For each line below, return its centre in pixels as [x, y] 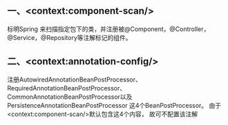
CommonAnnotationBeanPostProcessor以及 [70, 97]
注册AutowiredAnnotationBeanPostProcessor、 [74, 79]
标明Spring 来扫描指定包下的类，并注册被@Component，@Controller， [108, 29]
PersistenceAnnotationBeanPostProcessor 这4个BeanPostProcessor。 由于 [114, 105]
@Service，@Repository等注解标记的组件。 [70, 37]
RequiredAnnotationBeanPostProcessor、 [67, 88]
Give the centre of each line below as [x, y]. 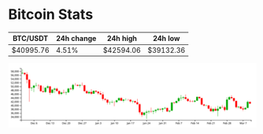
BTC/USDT [31, 39]
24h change [76, 39]
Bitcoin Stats [51, 15]
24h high [122, 39]
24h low [166, 39]
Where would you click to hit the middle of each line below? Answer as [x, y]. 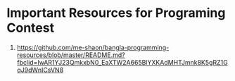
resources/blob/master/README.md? [71, 55]
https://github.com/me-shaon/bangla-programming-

• • •

Restate the material above exactly. Exclude all pictures.

For each line below, return its centre in pixels as [x, y] 
CommonAnnotationBeanPostProcessor以及 [70, 97]
注册AutowiredAnnotationBeanPostProcessor、 [74, 79]
标明Spring 来扫描指定包下的类，并注册被@Component，@Controller， [108, 29]
PersistenceAnnotationBeanPostProcessor 这4个BeanPostProcessor。 由于 [114, 105]
@Service，@Repository等注解标记的组件。 [70, 37]
RequiredAnnotationBeanPostProcessor、 [67, 88]
Give the centre of each line below as [x, y]. 
BTC/USDT [31, 39]
24h change [76, 39]
Bitcoin Stats [51, 15]
24h high [122, 39]
24h low [166, 39]
Where would you click to hit the middle of each line below? Answer as [x, y]. 
resources/blob/master/README.md? [71, 55]
https://github.com/me-shaon/bangla-programming-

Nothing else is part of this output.